# FDR State Park Hunt 2012



## chrisclayton33 (Nov 26, 2012)

I got drawn for the FDR state park hunt this year and have never laid eyes on the property. So if anyone is willing to offer any advice as to general areas to check out please shoot me a PM it would be greatly appreciated. I'm going down this Saturday so i will have 3 days before the hunt to do some scouting and hopefully find a good spot.


----------



## markland (Nov 26, 2012)

If you look at any areas that have trails or access you will have plenty of company Sat morning.  Try to find remote, isolated, hard to access areas near thick cover and you will do much better but of course will require alot of effort on your part.  Look at Google and study the maps.  Alot of deer hang out around the red zone areas but they are off limits and usually have plenty of trails and access around them but there are some spots you can get into and just have to work at it.  Good luck


----------



## ga284 (Nov 26, 2012)

Good luck and kill one for Captain Insano


----------



## duckman31822 (Dec 2, 2012)

ive been on the park today looking around.. saw a few does, and alot of buck sign.. im ready!


----------



## GAMHUNTER35 (Dec 2, 2012)

well i hope i gav u a  good spot to start


----------



## Dupree (Dec 2, 2012)

If you don't mind walking over a mile send me a pm and ill give you GPS points for where to park and where to hunt.


----------



## hunter44a (Dec 3, 2012)

4x4powerstrokesd said:


> If you don't mind walking over a mile send me a pm and ill give you GPS points for where to park and where to hunt.

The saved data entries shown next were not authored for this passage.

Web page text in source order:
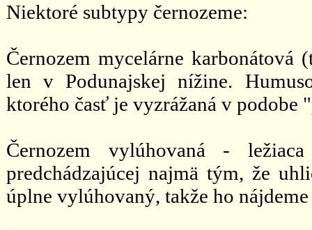
Niektoré subtypy černozeme:
Černozem mycelárne karbonátová
len v Podunajskej nížine.
ktorého časť je vyzrážaná v podobe
Černozem vylúhovaná -
predchádzajúcej najmä tým, že
úplne vylúhovaný, takže ho nájdeme
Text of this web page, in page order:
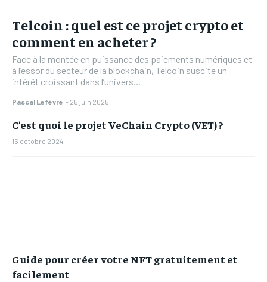
Telcoin : quel est ce projet crypto et
comment en acheter ?
Face à la montée en puissance des paiements numériques et
à l’essor du secteur de la blockchain, Telcoin suscite un
intérêt croissant dans l’univers...
Pascal Lefèvre - 25 juin 2025
C’est quoi le projet VeChain Crypto (VET) ?
16 octobre 2024
Guide pour créer votre NFT gratuitement et
facilement
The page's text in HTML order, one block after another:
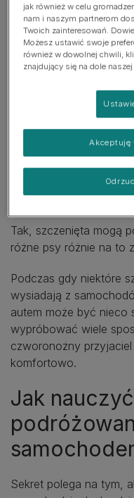
Środki
Choroba
Czy
Tak, szczenięta mogą
różne psy różnie na to
Podczas gdy niektóre
wysiadają z
autem może być nieco
wypróbować wiele
czworonożny
komfortowo.
Jak
Sekret polega na tym,
jak również w celu
nam i naszym partnerom
Twoich zainteresowań.
Możesz ustawić swoje
również w dowolnej chwili,
znajdujący się na dole naszej
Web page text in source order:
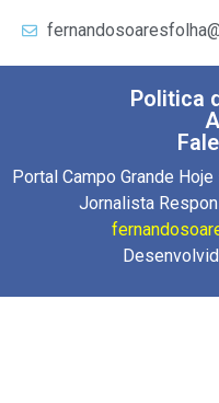
Politica
Portal Campo Grande
Jornalista
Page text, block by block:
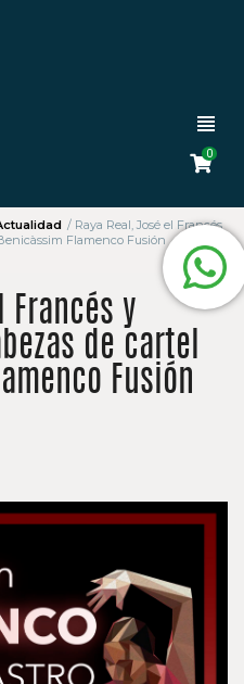
0
/ Raya Real, José el Francés
Flamenco Fusión
Francés y
de cartel
Fusión
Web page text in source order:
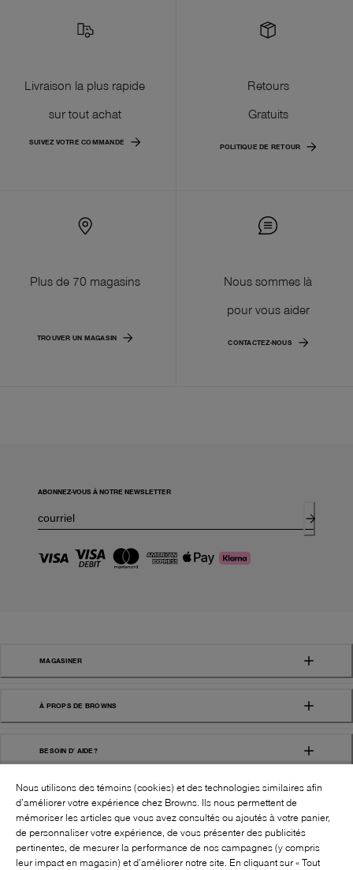
Livraison la plus rapide
sur tout achat
SUIVEZ VOTRE COMMANDE
Retours
Gratuits
POLITIQUE DE RETOUR
Plus de 70 magasins
TROUVER UN MAGASIN
Nous sommes là
pour vous aider
CONTACTEZ-NOUS
ABONNEZ-VOUS À NOTRE NEWSLETTER
MAGASINER
À PROPS DE BROWNS
BESOIN D' AIDE?
SUIVEZ-NOUS!:
Nous utilisons des témoins (cookies) et des technologies similaires afin
d’améliorer votre expérience chez Browns. Ils nous permettent de
mémoriser les articles que vous avez consultés ou ajoutés à votre panier,
de personnaliser votre expérience, de vous présenter des publicités
pertinentes, de mesurer la performance de nos campagnes (y compris
leur impact en magasin) et d’améliorer notre site. En cliquant sur « Tout
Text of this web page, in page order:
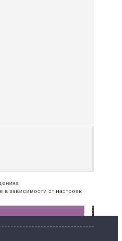
зависимости от настроек
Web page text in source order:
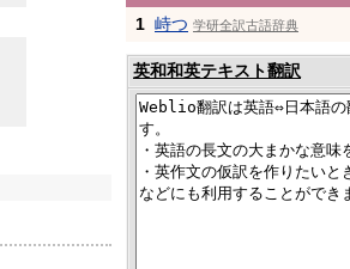
1 峙つ 学研全訳古語辞典
英和和英テキスト翻訳
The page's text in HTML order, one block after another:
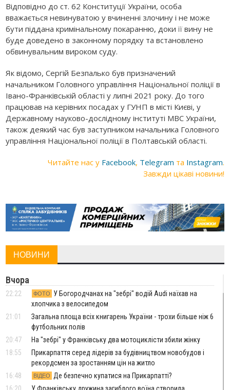
Відповідно до ст. 62 Конституції України, особа
вважається невинуватою у вчиненні злочину і не може
бути піддана кримінальному покаранню, доки її вину не
буде доведено в законному порядку та встановлено
обвинувальним вироком суду.
Як відомо, Сергій Безпалько був призначений
начальником Головного управління Національної поліції в
Івано-Франківській області у липні 2021 року. До того
працював на керівних посадах у ГУНП в місті Києві, у
Державному науково-дослідному інституті МВС України,
також деякий час був заступником начальника Головного
управління Національної поліції в Полтавській області.
Читайте нас у Facebook, Telegram та Instagram.
Завжди цікаві новини!
НОВИНИ
Вчора
22:22 ФОТО
У Богородчанах на "зебрі" водій Audi наїхав на
хлопчика з велосипедом
21:01
Загальна площа всіх книгарень України - трохи більше ніж 6
футбольних полів
20:47
На "зебрі" у Франківську два мотоциклісти збили жінку
18:55
Прикарпаття серед лідерів за будівництвом новобудов і
рекордсмен за зростанням цін на житло
16:48
ВІДЕО
Де безпечно купатися на Прикарпатті?
16:20
У Франківську дружина загиблого воїна створила
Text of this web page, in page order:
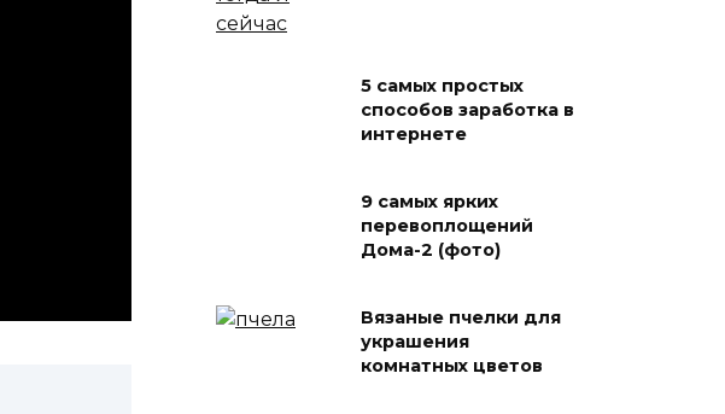
5 самых простых
способов заработка в
интернете
9 самых ярких
перевоплощений
Дома-2 (фото)
Вязаные пчелки для
украшения
комнатных цветов
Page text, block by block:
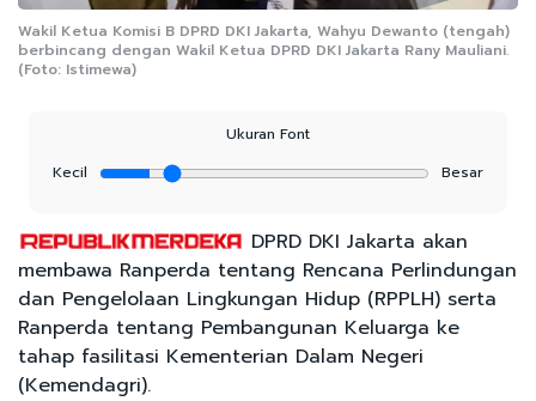
Wakil Ketua Komisi B DPRD DKI Jakarta, Wahyu Dewanto (tengah)
berbincang dengan Wakil Ketua DPRD DKI Jakarta Rany Mauliani.
(Foto: Istimewa)
Ukuran Font
Kecil
Besar
DPRD DKI Jakarta akan
membawa Ranperda tentang Rencana Perlindungan
dan Pengelolaan Lingkungan Hidup (RPPLH) serta
Ranperda tentang Pembangunan Keluarga ke
tahap fasilitasi Kementerian Dalam Negeri
(Kemendagri).
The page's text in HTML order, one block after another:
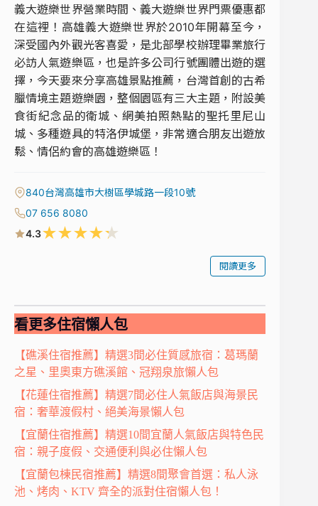
義大遊樂世界營業時間、義大遊樂世界門票優惠都
在這裡！高雄義大遊樂世界於2010年開幕至今，
深受國內外觀光客喜愛，是北部學校辦理畢業旅行
必訪人氣遊樂區，也是許多公司行號團體出遊的選
擇，今天要來分享高雄景點推薦，台灣首創的古希
臘情境主題遊樂園，整個園區有三大主題，附設美
食街紀念品的衛城、網美拍照熱點的聖托里尼山
城、多種遊具的特洛伊城堡，非常適合朋友出遊放
鬆、情侶約會的高雄遊樂區！
840台灣高雄市大樹區學城路一段10號
07 656 8080
4.3★★★★★
閱讀更多
看更多住宿懶人包
【礁溪住宿推薦】精選3間必住質感旅宿：葛瑪蘭
之星、里奧東方礁溪館、冠翔泉旅懶人包
【花蓮住宿推薦】精選7間必住人氣飯店與海景民
宿：奢華渡假村、絕美海景懶人包
【宜蘭住宿推薦】精選10間宜蘭人氣飯店與特色民
宿：親子度假、交通便利與必住懶人包
【宜蘭包棟民宿推薦】精選8間聚會首選：私人泳
池、烤肉、KTV 齊全的派對住宿懶人包！
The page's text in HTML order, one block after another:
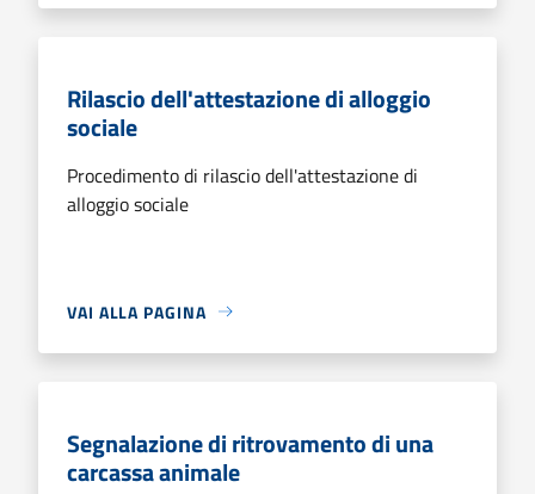
Rilascio dell'attestazione di alloggio
sociale
Procedimento di rilascio dell'attestazione di
alloggio sociale
VAI ALLA PAGINA
Segnalazione di ritrovamento di una
carcassa animale
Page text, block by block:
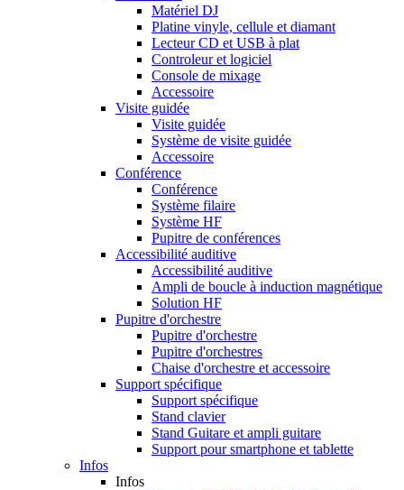
Matériel DJ
Platine vinyle, cellule et diamant
Lecteur CD et USB à plat
Controleur et logiciel
Console de mixage
Accessoire
Visite guidée
Visite guidée
Système de visite guidée
Accessoire
Conférence
Conférence
Système filaire
Système HF
Pupitre de conférences
Accessibilité auditive
Accessibilité auditive
Ampli de boucle à induction magnétique
Solution HF
Pupitre d'orchestre
Pupitre d'orchestre
Pupitre d'orchestres
Chaise d'orchestre et accessoire
Support spécifique
Support spécifique
Stand clavier
Stand Guitare et ampli guitare
Support pour smartphone et tablette
Infos
Infos
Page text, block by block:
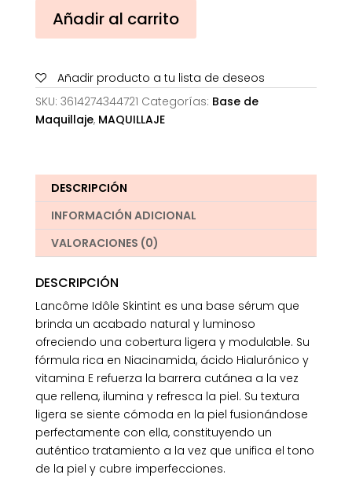
Idôle
Skintint
Añadir al carrito
Añadir producto a tu lista de deseos
SKU: 3614274344721 Categorías: Base de
Maquillaje, MAQUILLAJE
DESCRIPCIÓN
INFORMACIÓN ADICIONAL
VALORACIONES (0)
DESCRIPCIÓN
Lancôme Idôle Skintint es una base sérum que
brinda un acabado natural y luminoso
ofreciendo una cobertura ligera y modulable. Su
fórmula rica en Niacinamida, ácido Hialurónico y
vitamina E refuerza la barrera cutánea a la vez
que rellena, ilumina y refresca la piel. Su textura
ligera se siente cómoda en la piel fusionándose
perfectamente con ella, constituyendo un
auténtico tratamiento a la vez que unifica el tono
de la piel y cubre imperfecciones.
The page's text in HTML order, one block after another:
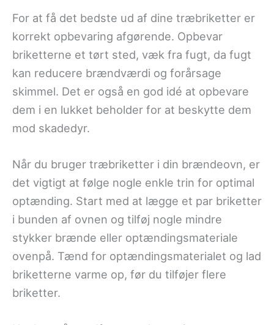
For at få det bedste ud af dine træbriketter er
korrekt opbevaring afgørende. Opbevar
briketterne et tørt sted, væk fra fugt, da fugt
kan reducere brændværdi og forårsage
skimmel. Det er også en god idé at opbevare
dem i en lukket beholder for at beskytte dem
mod skadedyr.
Når du bruger træbriketter i din brændeovn, er
det vigtigt at følge nogle enkle trin for optimal
optænding. Start med at lægge et par briketter
i bunden af ovnen og tilføj nogle mindre
stykker brænde eller optændingsmateriale
ovenpå. Tænd for optændingsmaterialet og lad
briketterne varme op, før du tilføjer flere
briketter.
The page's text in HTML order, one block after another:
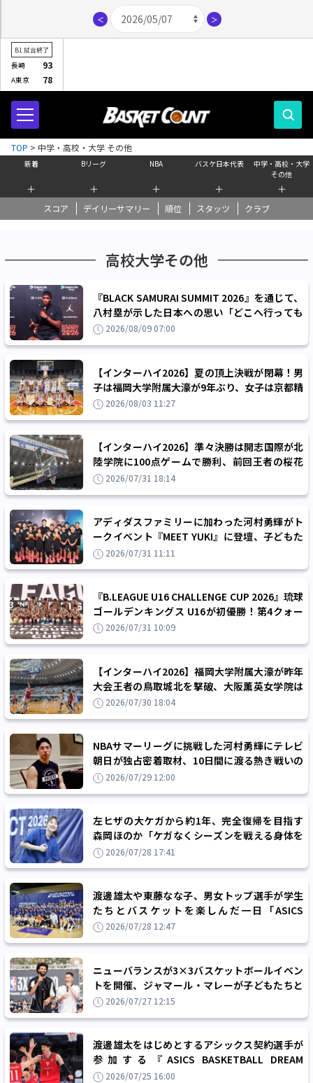
＜ ＞
B1 試合終了
長崎 93
A東京 78
新着
＋
Bリーグ
＋
NBA
＋
バスケ日本代表
＋
中学・高校・大学
その他
＋
スコア デイリーサマリー 順位 スタッツ クラブ
TOP > 中学・高校・大学 その他
高校大学その他
『BLACK SAMURAI SUMMIT 2026』を通じて、
八村塁が示した日本への思い「どこへ行っても
胸を張って、日本人と言える」
2026/08/09 07:00
【インターハイ2026】夏の頂上決戦が閉幕！男
子は福岡大学附属大濠が9年ぶり、女子は京都精
華学園が2年ぶりに優勝
2026/08/03 11:27
【インターハイ2026】準々決勝は開志国際が北
陸学院に100点ゲームで勝利、前回王者の桜花
学園は最終クォーターで逆転し意地を見せる
2026/07/31 18:14
アディダスファミリーに加わった河村勇輝がト
ークイベント『MEET YUKI』に登壇、子どもた
ちにエールを送る
2026/07/31 11:11
『B.LEAGUE U16 CHALLENGE CUP 2026』琉球
ゴールデンキングス U16が初優勝！第4クォー
ター最大11点差を逆転して栄冠をつかむ
2026/07/31 10:09
【インターハイ2026】福岡大学附属大濠が昨年
大会王者の鳥取城北を撃破、大阪薫英女学院は
岐阜女子に完勝、大会3日目試合結果
2026/07/30 18:04
NBAサマーリーグに挑戦した河村勇輝にテレビ
朝日が独占密着取材、10日間に渡る熱き戦いの
中で語った本音を8月16日に放送
2026/07/29 12:00
左ヒザの大ケガから約1年、完全復帰を目指す
森岡ほのか「ケガなくシーズンを戦える身体を
作り、自分の課題や強みを磨いていく」
2026/07/28 17:41
渡邊雄太や東藤なな子、男女トップ選手が学生
たちとバスケットを楽しんだ一日「ASICS
BASKETBALL DREAM PROJECT 2026」
2026/07/28 12:47
ニューバランスが3×3バスケットボールイベン
トを開催、ジャマール・マレーが子どもたちと
触れ合う夢の2日間に
2026/07/27 12:15
渡邊雄太をはじめとするアシックス契約選手が
参加する『ASICS BASKETBALL DREAM
PROJECT 2026 SUMMER』を初開催
2026/07/25 16:00
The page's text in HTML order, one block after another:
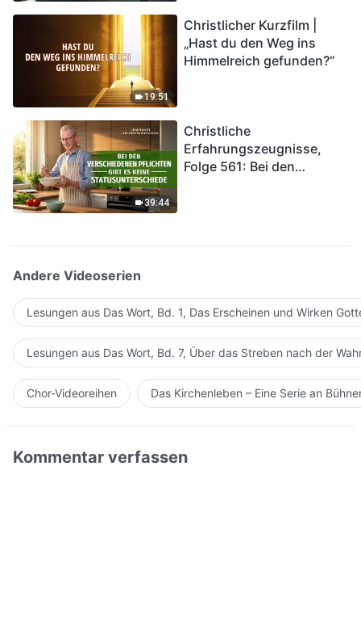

 And bring a toboggan to drag the deer out


----------



## ONEALDODGE (Dec 5, 2012)

*hunt?*

Anyone kill anything? Did any good bucks get spotted? I have always wanted to hunt FDR!


----------



## deerehauler (Dec 5, 2012)

Heard about 12 shots Tuesday did not have any luck my self but sure was a peaceful sit! Curious myself I want to see some pics what came off it!


----------



## C.Killmaster (Dec 6, 2012)

63 hunters, 15 bucks, 1 doe.  Nothing huge, but a couple of good bucks.


----------



## C.Killmaster (Dec 6, 2012)

Deer from FDR
http://forum.gon.com/showthread.php?t=727245


----------



## Judge (Dec 6, 2012)

C.Killmaster said:


> 63 hunters, 15 bucks, 1 doe.  Nothing huge, but a couple of good bucks.



I thought you had to kill a doe before you could kill a buck?


----------



## C.Killmaster (Dec 7, 2012)

Judge said:


> I thought you had to kill a doe before you could kill a buck?



That was only the first year it was hunted.  There was a mistake on the letters sent out to the hunters this year that stated that it was earn-a-buck, which is incorrect.


----------



## peanutman04 (Dec 7, 2012)

C.Killmaster said:


> 63 hunters, 15 bucks, 1 doe.  Nothing huge, but a couple of good bucks.



wow 63 out of 250! the year i went i think there was close to 240 hunters. killmaster do you have the results from the flint river hunts?


----------



## Danny Leigh (Dec 7, 2012)

peanutman04 said:


> wow 63 out of 250! the year i went i think there was close to 240 hunters.



Quota this year was 150 for FDR. Still less than half showed up which is fine with me if I am one of the ones hunting.


----------



## ballvina (Dec 7, 2012)

I was fortunate enough to have taken a nice one from there! I saw 7 deer including the one I took. I wouldnt hesitate to go back. Beautiful but rough country!


----------



## Judge (Dec 7, 2012)

C.Killmaster said:


> That was only the first year it was hunted.  There was a mistake on the letters sent out to the hunters this year that stated that it was earn-a-buck, which is incorrect.



Dang, that was "one" of the reasons I decided not to make the trip up.  I also had already got a good buck and had plenty of meat in the freezer.

I knew that was not listed in the Regs when I applied, but when I got the letter and it said it.  I was like darn rule changes.


----------



## Dupree (Dec 8, 2012)

It was earn a buck when I hunted there. I hunted it in 2010. I think it was the 3rd year it was open.


----------